Activity> Using the records below, transcribe exactly only the lines from the one with "As it turns" through the end, both included, and drop every picture.

[Records from a data collection]
· · · · ·
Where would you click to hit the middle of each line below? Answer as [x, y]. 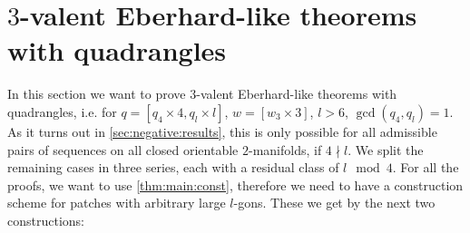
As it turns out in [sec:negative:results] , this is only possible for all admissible [222, 131]
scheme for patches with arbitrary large [117, 203]
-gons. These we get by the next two [334, 203]
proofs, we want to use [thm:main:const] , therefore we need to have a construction [235, 184]
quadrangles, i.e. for [62, 111]
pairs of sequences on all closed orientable [123, 149]
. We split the [386, 149]
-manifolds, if [285, 149]
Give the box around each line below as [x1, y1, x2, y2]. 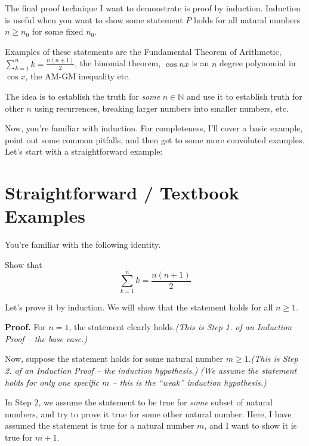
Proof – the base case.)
· · · · ·
Result below>
As it turns out in [sec:negative:results] , this is only possible for all admissible [222, 131]
scheme for patches with arbitrary large [117, 203]
-gons. These we get by the next two [334, 203]
proofs, we want to use [thm:main:const] , therefore we need to have a construction [235, 184]
quadrangles, i.e. for [62, 111]
pairs of sequences on all closed orientable [123, 149]
. We split the [386, 149]
-manifolds, if [285, 149]
Give the box around each line below as [x1, y1, x2, y2]. 
Proof – the base case.)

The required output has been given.